Your all right though, maybe she is with me in spirit. I feel that she is. I hope our bodies are just a vessel, and Gimpy is still here, just in another form. I talk to her, I even pet her picture. I should post some pictures of her soon. I swear she was the most photographed cat!! I have tons of pictures.
Thanks again for sharing.
Scott&Senka
Jan 5 2008, 09:38 AM
Thank you for sharing your story.
I am so sorry for your loss of Gimpy. I believe that they are around us in a different form and that their little spirits are close to us. I know the pain you are going through, we lost our cat Burt on December 30 so suddenly, we are still dealing with a shock of what happened, he was only 8 years old.
We find it a little helpful to light the candle every evening and talk about him, my husband talks directly to him and it seems to give him some comfort.
Our deepest condolences for you loss and I hope the time will ease the pain.
Senka
LuvLabs
Jan 8 2008, 09:51 AM
laliq,
Thank you for sharing your story about Gimpy and the health struggles he had in the end. I could totally relate to your disbelief that he had cancer. When the vets tell you that nothing can be done you fell so helpless. You want so desperately for your baby to be well...but the reality is grim.
I lost my 9 yr. old lab to lympoma this past Oct.

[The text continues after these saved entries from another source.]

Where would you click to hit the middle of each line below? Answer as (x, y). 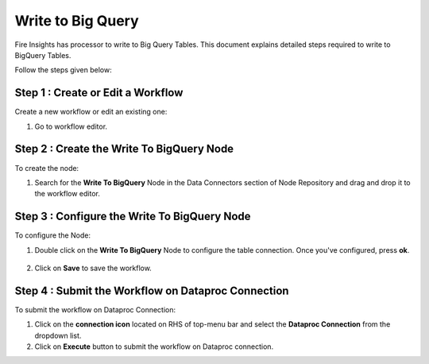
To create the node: (47, 168)
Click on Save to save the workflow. (93, 268)
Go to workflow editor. (71, 126)
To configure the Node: (53, 235)
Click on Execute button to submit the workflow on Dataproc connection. (154, 347)
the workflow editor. (68, 194)
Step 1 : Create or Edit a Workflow (99, 93)
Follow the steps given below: (63, 70)
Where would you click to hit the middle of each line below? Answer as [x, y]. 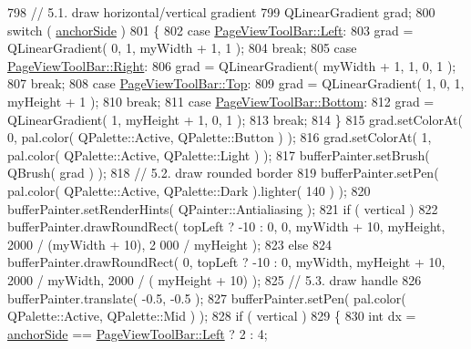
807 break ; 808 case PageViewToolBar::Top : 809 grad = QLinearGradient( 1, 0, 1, [236, 83]
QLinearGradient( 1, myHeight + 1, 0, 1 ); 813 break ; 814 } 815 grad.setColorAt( [235, 119]
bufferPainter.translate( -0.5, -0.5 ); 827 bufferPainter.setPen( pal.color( [207, 298]
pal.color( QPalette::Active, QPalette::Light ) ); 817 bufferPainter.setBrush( [219, 154]
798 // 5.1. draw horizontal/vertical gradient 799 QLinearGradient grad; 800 [221, 12]
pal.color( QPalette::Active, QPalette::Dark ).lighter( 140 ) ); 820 [189, 190]
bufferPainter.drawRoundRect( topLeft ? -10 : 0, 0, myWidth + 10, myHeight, [226, 226]
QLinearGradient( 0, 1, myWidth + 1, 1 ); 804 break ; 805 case [182, 48]
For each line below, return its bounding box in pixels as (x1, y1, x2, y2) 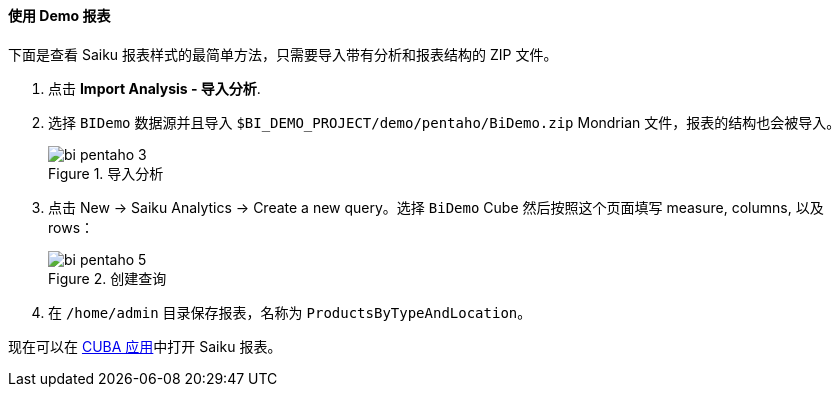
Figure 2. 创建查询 (48, 269, 167, 287)
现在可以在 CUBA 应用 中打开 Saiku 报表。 (8, 337, 282, 355)
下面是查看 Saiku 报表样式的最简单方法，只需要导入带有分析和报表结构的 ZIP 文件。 (8, 45, 558, 63)
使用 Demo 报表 (8, 7, 111, 24)
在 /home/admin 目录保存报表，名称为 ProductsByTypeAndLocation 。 (48, 303, 532, 321)
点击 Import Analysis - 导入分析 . (48, 79, 261, 97)
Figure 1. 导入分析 (48, 164, 164, 182)
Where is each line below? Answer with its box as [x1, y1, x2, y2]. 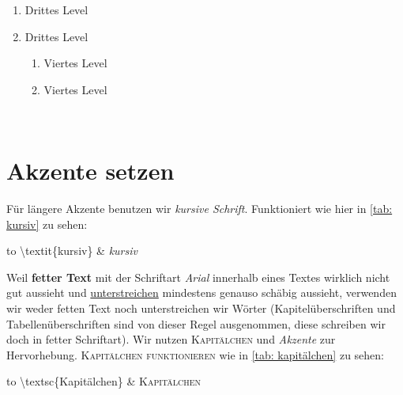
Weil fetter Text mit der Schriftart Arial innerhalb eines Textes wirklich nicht [6, 268, 390, 285]
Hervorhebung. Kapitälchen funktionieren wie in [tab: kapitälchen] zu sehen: [6, 346, 384, 363]
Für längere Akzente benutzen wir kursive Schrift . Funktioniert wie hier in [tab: [6, 200, 393, 217]
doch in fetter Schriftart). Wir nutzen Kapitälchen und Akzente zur [6, 331, 336, 348]
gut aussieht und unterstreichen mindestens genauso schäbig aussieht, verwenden [6, 284, 397, 301]
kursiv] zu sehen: [6, 215, 88, 232]
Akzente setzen [6, 154, 175, 187]
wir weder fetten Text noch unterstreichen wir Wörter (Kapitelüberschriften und [6, 300, 396, 317]
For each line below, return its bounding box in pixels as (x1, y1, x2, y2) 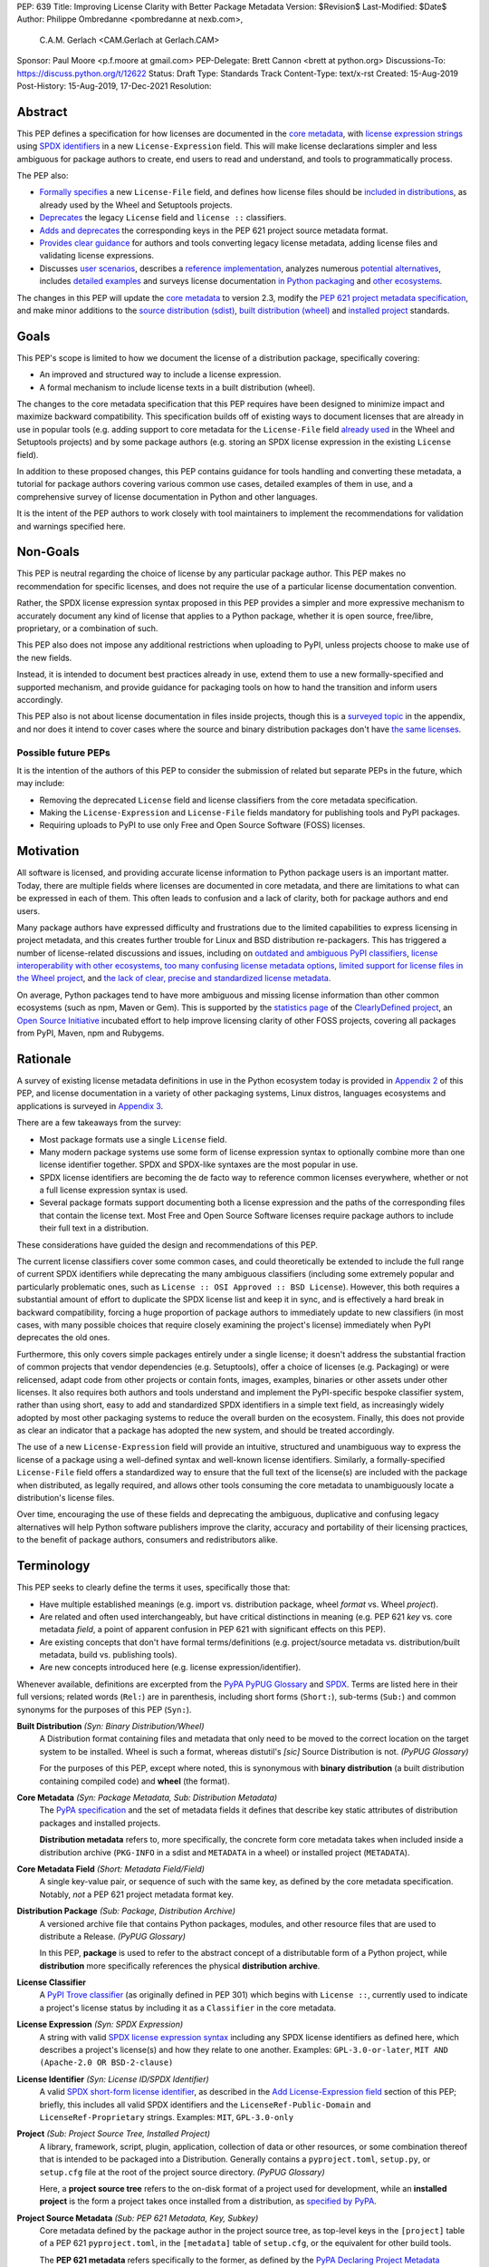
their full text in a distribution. (39, 1222, 149, 1233)
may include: (16, 778, 65, 789)
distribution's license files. (16, 1493, 115, 1503)
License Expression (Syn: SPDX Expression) (16, 2019, 184, 2030)
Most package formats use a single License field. (39, 1133, 227, 1144)
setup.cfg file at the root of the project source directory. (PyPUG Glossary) (39, 2166, 325, 2177)
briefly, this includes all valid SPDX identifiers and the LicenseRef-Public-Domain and (39, 2099, 371, 2110)
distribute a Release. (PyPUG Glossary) (39, 1931, 186, 1941)
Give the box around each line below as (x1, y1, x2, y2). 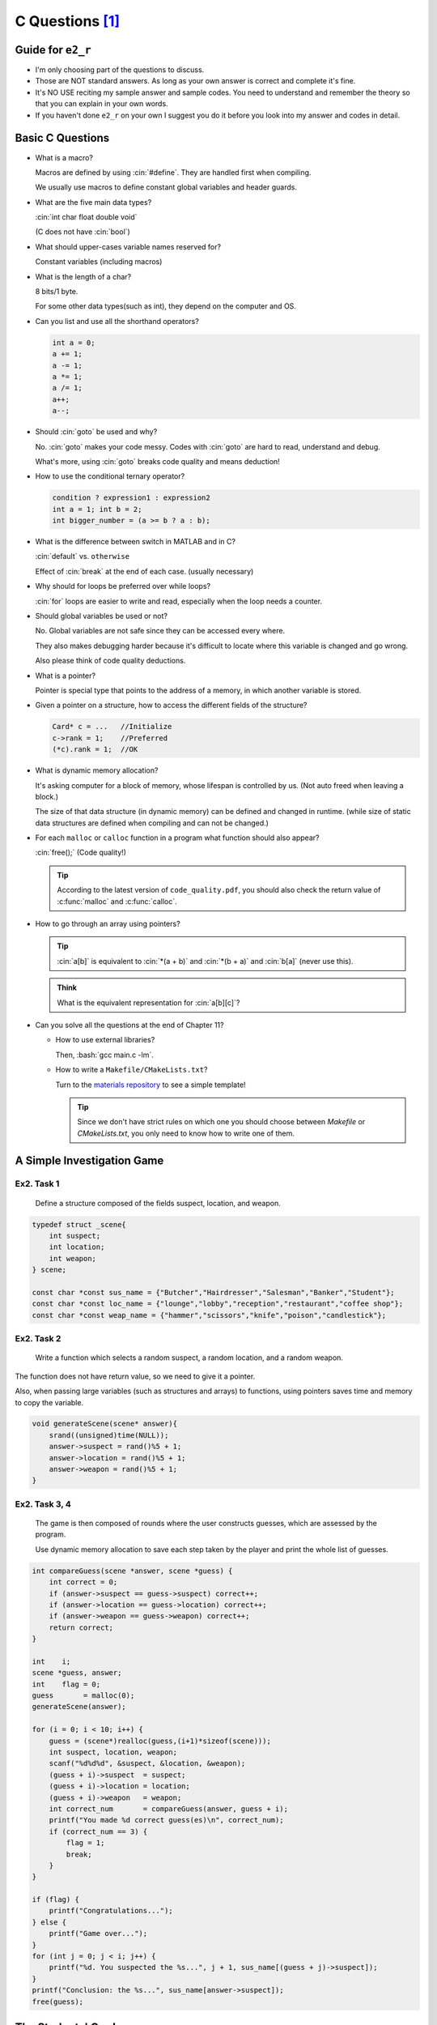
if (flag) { (32, 1895, 80, 1904)
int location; (49, 1243, 105, 1251)
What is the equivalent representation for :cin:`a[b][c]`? (57, 997, 240, 1008)
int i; (32, 1656, 71, 1666)
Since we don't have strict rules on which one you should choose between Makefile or (77, 1117, 366, 1127)
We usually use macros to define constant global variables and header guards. (35, 182, 297, 192)
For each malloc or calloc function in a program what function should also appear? (35, 833, 320, 842)
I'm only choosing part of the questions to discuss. (35, 65, 205, 75)
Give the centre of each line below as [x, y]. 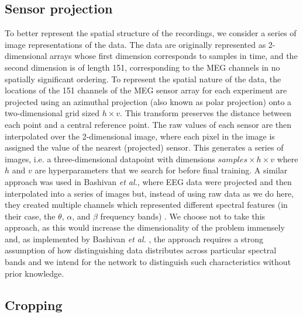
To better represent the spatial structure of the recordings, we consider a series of [151, 33]
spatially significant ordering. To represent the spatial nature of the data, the [143, 79]
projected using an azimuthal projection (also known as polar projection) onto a [148, 101]
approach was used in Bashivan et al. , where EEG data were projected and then [148, 181]
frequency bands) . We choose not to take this [183, 216]
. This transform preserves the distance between [206, 113]
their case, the [30, 216]
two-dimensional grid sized [52, 113]
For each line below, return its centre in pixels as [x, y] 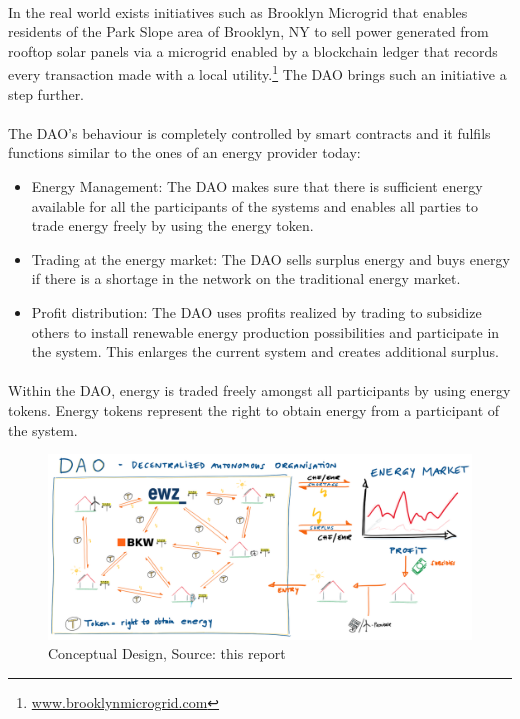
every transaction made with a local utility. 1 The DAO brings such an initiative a [257, 73]
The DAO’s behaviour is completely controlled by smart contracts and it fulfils [249, 132]
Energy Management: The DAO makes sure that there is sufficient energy [257, 186]
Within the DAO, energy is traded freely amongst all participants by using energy [259, 390]
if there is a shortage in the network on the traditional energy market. [246, 278]
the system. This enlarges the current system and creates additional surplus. [265, 351]
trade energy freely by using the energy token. [172, 225]
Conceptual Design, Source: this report [167, 653]

Lizzy truly loved life like know other dog I ever saw. I was so angry that she got the horrible disease that cancer is. She was much too young and full of life. She had the best of care and the news of cancer was devastating. But she played up until her last day with me. She taught me to be strong even when I am in pain. To live each day to the fullest and to enjoy life like she did. I miss her every single day and know that she will always remain in my heart.
I am sure Gimpy taught you things about life and left an impression on your heart as well. Take what he taught you and smile when you think of him. He is free from pain now and is always watching over you.